Weather Report
The following was published in The Times newspaper on 12th November, 1816 and would suggest that the weather had a big influence on our ancestor's lives.
(The following meteorological account of the year 1698 shows that our forefathers were occasionally visited by as unnatural seasons as those of the present year. Snow has fallen as late as described, but we believe not so generally at so advanced a period as May. It is still less to be paralled, that gooseberries should not be ripe enough even for tarts till the end of July; and that three suns should have appeared at once would be pronounced perfectly apocryphal, unless the circumstance were published in Philosophical Transactions.)
January much snow in deep drifts: all this month ice upon the water, which on the 26th night was 8 inches thick. This within two and a half as thick as at any time on the canal of St. James Park in 1740. Yet, on the 29th, lightning and five claps of thunder.
February, wind N.E. almost all the month and little sunshine, except six days the second week. The 14th great storm, and lanes blown up, with snow several yards deep the whole month while the fields lay bare. the 26th ice 4 inches thick.

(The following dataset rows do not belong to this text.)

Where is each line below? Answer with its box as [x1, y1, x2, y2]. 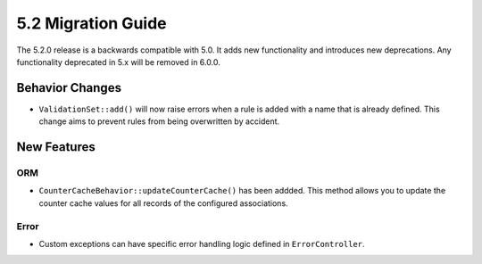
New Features [16, 139, 96, 155]
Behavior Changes [16, 80, 122, 95]
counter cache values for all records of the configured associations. [38, 197, 289, 209]
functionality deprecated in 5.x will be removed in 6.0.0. [16, 56, 220, 67]
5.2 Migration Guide [16, 13, 167, 33]
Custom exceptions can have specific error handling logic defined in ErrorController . [38, 238, 365, 249]
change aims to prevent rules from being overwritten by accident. [38, 116, 280, 127]

March the 24th and 26th, thunder and lightning, warm sunshine all day, with sulphureous clouds, hot evening.
April 14th, thunder followed by showers. The 22nd snowed hard from morning to noon, then a little sunshine, then snowed again very fast, then sunshine followed with large hail, as in April, 1740. The 25th, showers of fierce great hail, with thunder and sunshine mixed. The 27th, thunder and a storm of hail after. A cold month. The 30th, the first cuckoo; gooseberries not blossomed still.
May 3rd, a great deep snow over all England. The 15th, woods like winter. The 17th great hail. The 31st, wheat very slow; cold weather.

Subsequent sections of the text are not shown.